» Record excerpts:
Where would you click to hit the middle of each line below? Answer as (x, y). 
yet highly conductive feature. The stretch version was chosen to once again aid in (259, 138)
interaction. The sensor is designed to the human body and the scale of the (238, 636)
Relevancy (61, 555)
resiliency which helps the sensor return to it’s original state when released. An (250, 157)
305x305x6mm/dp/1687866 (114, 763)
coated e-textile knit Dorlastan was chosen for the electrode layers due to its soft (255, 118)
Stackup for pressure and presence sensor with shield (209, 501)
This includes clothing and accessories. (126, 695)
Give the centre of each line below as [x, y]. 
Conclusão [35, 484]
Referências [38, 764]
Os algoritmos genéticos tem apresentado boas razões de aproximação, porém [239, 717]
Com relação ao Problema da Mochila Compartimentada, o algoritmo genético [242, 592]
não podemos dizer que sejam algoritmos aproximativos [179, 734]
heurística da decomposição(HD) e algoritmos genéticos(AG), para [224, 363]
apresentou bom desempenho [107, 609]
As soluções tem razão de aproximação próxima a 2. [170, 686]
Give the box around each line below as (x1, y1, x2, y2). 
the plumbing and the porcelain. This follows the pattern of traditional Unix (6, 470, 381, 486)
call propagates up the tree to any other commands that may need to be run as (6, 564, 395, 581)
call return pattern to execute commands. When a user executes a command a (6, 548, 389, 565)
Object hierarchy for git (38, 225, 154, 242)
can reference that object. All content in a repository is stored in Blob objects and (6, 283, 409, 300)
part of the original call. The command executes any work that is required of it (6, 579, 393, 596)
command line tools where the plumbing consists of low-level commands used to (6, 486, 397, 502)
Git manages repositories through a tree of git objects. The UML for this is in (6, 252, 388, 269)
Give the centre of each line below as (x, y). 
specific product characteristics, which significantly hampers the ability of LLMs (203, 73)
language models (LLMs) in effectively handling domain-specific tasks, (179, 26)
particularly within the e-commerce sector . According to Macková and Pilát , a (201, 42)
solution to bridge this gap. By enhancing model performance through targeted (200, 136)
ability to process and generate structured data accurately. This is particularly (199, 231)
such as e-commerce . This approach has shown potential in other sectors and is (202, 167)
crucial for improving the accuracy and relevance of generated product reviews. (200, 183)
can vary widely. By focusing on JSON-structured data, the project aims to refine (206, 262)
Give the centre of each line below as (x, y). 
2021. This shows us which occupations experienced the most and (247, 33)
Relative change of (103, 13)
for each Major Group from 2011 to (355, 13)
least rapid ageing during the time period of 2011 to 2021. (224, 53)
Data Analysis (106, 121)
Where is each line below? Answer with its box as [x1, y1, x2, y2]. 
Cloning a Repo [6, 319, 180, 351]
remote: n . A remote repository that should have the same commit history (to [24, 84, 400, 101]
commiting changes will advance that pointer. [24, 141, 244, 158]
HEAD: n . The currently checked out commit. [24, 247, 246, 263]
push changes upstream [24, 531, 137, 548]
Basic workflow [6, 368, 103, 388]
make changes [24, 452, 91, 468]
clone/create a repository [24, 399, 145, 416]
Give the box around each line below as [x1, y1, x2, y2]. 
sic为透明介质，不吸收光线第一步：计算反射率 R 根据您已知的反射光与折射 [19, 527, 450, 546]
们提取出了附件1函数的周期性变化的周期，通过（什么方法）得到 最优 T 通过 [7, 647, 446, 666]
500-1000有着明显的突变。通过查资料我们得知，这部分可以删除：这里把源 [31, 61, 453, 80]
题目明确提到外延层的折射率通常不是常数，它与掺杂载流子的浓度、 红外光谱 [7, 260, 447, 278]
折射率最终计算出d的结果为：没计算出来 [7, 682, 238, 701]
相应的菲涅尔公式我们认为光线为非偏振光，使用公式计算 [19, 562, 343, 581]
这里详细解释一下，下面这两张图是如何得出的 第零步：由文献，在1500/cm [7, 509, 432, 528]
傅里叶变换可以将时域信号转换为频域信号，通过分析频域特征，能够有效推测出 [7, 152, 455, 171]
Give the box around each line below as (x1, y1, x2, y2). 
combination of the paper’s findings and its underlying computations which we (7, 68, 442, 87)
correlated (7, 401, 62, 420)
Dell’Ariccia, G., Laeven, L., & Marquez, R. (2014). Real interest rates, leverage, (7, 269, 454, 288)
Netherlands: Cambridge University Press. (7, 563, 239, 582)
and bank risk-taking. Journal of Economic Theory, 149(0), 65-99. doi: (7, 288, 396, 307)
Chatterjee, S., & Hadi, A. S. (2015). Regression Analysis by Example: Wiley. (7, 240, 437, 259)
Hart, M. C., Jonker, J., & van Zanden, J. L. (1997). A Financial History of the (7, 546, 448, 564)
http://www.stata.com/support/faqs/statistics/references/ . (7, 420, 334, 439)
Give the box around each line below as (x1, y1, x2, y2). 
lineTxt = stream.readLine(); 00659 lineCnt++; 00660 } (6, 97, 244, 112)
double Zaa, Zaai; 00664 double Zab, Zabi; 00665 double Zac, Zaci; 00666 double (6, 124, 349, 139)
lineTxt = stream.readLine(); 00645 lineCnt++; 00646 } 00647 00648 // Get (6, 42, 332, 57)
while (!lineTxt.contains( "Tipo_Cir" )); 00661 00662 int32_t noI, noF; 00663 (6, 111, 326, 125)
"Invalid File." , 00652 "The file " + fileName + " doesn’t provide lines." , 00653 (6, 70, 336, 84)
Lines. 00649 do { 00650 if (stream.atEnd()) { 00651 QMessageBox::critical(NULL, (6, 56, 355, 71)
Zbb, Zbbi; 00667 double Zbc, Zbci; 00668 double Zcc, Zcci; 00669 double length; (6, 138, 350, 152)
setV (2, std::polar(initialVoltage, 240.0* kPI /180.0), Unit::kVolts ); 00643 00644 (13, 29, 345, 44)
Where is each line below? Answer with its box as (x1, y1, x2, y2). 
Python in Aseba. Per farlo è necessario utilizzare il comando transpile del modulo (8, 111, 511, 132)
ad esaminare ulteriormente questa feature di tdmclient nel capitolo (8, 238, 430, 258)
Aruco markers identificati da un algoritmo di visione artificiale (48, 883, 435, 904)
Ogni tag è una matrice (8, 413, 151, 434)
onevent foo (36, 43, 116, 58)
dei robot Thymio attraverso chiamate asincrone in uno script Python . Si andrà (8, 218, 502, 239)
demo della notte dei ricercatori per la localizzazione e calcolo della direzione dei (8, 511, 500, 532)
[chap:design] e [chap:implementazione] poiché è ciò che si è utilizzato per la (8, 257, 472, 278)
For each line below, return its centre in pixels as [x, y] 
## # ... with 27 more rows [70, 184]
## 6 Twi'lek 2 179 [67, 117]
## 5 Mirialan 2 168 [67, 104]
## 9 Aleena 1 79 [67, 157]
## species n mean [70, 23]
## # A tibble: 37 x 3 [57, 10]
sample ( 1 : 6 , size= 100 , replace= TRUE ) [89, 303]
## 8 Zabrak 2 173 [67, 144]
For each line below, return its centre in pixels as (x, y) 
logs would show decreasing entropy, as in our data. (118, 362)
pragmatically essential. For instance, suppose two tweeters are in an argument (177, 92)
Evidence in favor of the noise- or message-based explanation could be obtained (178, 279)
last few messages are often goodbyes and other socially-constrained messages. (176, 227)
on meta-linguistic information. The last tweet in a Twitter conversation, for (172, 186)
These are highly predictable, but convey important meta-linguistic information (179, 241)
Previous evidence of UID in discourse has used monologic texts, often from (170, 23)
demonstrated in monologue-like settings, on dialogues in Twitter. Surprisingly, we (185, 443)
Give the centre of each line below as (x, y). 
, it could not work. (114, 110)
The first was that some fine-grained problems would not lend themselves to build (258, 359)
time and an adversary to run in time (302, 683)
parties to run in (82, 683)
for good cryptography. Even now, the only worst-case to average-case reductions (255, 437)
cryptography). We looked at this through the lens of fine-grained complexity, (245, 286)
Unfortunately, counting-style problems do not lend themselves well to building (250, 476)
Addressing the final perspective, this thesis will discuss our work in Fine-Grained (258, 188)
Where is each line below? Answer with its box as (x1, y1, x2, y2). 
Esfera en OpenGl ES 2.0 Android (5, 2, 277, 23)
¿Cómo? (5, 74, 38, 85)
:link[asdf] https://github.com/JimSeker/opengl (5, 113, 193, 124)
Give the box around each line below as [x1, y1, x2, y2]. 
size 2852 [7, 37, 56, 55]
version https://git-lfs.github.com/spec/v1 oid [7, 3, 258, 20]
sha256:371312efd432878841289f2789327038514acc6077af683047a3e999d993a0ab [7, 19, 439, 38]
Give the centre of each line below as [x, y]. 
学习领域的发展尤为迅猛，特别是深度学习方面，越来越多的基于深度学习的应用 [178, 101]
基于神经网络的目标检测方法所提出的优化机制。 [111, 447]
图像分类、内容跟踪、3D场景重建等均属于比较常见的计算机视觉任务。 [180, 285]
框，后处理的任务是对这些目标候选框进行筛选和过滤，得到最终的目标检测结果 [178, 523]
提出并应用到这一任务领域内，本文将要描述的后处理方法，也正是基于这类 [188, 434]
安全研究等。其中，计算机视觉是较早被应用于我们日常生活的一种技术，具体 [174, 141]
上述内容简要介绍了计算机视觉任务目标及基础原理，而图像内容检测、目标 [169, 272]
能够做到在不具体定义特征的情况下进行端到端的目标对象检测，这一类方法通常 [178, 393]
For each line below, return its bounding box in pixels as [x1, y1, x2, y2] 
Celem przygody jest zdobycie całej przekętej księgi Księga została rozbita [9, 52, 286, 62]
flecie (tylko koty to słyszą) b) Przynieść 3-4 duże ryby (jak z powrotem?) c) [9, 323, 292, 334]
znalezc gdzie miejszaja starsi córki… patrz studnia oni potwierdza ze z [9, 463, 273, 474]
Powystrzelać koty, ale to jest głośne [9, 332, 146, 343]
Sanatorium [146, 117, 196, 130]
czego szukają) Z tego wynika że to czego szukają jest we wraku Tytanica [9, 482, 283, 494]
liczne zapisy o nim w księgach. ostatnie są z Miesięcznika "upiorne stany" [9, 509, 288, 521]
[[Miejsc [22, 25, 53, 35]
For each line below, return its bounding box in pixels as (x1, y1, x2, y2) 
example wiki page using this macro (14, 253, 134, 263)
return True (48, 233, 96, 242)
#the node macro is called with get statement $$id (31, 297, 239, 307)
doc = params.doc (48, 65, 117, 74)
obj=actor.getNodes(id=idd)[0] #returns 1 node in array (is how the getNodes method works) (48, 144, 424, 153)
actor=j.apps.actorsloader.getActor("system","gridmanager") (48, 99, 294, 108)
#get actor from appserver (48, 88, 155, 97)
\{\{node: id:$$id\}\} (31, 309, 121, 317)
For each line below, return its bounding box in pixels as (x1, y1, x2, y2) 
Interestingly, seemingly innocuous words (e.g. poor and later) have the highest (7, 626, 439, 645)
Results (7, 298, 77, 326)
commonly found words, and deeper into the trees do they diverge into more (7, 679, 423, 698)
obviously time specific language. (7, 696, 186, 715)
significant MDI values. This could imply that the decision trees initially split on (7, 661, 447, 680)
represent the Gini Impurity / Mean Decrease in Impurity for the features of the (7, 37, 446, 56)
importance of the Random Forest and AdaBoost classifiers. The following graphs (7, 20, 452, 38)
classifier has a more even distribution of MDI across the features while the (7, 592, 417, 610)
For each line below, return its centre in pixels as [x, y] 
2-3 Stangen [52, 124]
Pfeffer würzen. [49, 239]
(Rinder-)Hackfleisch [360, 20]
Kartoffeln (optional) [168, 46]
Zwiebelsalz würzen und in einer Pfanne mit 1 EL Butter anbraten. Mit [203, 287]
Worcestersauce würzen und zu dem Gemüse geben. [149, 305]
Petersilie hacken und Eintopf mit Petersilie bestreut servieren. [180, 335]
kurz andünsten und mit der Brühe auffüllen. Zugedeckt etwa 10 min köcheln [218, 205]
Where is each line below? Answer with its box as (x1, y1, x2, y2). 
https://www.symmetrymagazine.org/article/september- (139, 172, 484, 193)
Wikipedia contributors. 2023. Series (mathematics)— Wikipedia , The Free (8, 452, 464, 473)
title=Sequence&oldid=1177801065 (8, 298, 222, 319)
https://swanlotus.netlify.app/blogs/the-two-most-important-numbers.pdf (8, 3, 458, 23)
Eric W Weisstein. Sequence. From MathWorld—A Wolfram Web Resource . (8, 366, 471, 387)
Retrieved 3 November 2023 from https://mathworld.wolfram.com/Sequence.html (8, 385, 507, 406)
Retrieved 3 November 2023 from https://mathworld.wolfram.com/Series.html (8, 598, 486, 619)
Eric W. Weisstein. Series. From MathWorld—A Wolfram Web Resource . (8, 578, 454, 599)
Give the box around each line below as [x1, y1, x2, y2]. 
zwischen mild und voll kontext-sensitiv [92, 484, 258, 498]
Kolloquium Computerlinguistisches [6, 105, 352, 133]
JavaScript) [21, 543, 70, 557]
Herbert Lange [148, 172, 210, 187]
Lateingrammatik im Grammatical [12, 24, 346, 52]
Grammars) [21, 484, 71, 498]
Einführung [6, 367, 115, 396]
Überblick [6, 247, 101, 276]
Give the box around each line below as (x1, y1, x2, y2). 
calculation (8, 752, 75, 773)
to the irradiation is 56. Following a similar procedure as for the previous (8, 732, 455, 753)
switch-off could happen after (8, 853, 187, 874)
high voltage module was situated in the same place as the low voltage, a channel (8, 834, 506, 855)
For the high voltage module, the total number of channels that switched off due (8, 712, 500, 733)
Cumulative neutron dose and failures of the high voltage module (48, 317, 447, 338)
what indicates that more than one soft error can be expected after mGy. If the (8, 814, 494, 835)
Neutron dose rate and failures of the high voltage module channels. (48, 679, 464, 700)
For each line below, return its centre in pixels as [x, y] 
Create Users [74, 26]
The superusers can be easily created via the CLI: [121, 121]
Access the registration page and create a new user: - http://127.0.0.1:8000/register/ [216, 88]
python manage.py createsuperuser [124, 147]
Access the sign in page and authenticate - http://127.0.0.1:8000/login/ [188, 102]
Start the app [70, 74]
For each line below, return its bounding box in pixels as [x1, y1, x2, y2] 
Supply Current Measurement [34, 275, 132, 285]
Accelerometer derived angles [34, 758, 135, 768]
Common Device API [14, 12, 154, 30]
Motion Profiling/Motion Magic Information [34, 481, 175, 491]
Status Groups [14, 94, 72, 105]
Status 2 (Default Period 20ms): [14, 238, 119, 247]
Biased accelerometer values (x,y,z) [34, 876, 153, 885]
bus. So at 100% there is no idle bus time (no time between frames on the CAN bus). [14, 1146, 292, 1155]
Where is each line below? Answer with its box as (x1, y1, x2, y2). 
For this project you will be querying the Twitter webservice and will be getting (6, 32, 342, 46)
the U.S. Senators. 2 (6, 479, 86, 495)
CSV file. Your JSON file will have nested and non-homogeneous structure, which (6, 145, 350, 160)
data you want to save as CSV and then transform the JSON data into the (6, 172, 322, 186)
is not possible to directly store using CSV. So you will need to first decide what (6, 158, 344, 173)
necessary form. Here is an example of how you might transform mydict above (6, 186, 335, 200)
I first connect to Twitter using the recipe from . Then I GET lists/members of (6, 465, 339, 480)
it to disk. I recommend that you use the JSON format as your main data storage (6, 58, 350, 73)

» Exercise aim: Filter the listing for the word "failures" and copy every line that holds it.

» Response area:
Cumulative neutron dose and failures of the high voltage module (48, 317, 447, 338)
Neutron dose rate and failures of the high voltage module channels. (48, 679, 464, 700)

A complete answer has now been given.